Again, this is best illustrated by example. If you search on the verb book the stemmer will generate all conjugations of this term and row matches will be returned for book, booked, booking, and books. Script 4 has an example of this.

Thesaurus-based searches

The thesaurus option allows expansion of your search term to include preconfigured terms, and replacement of your search term with another search term. To configure your thesaurus options, edit the files found in C:\Program Files\Microsoft SQL Server\MSSQL.1\MSSQL\FTData. The thesaurus file for your language will follow the naming convention tsXXX.xml where XXX represents your language code, i.e. ENU for US-English, ENG for UK-English, and so on.

If you edit tsXXX.xml in a text editor you will find that there are two sections, or nodes, to the thesaurus file: an expansion node, and a replacement node. The expansion node is used to extend your search argument from one term to another – known as thesaurus expansion. For example in the thesaurus file you will find the following expansion:

<expansion>
   <sub>Internet Explorer</sub>
   <sub>IE</sub>
   <sub>IE5</sub>
</expansion>

This will convert any searches on IE to search on IE, IE5, and Internet Explorer.

Note that you will need to remove the comment lines from your thesaurus file in order to activate this.

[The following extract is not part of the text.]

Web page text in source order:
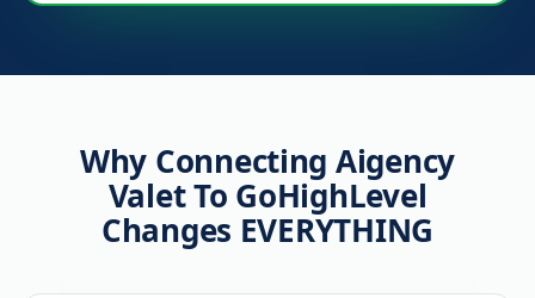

The replacement node is used to replace one search argument with another – known as thesaurus replacement. For example, you may want a search on sex to be replaced by a search on gender. By configuring your thesaurus file as follows, any search on sex will only get hits to rows containing the term gender and will miss rows that do not contain gender, but contain the word sex:

<replacement>
   <pat>sex</pat>
   <sub>gender</sub>
</replacement>

The pat element (sex) indicates the pattern you want substituted by the sub element (gender).

A FREETEXT query will automatically use the thesaurus file for the language type, and a CONTAINS query will do so when you use FORMSOF with the thesaurus option:

SELECT * FROM TableName
WHERE CONTAINS(*,'FORMSOF(Thesaurus,"IE")')

This would return matches to rows containing IE, IE5, and Internet Explorer.

Diacritics and accents

A diacritical mark, or diacritic (sometimes called an accent mark), is a mark added to a letter to alter a word's pronunciation or to distinguish it from other similar words. Previous versions of SQL Server were unable to handle accents so a search on café would not match with rows containing cafe – even when using the French word breaker or stemmer.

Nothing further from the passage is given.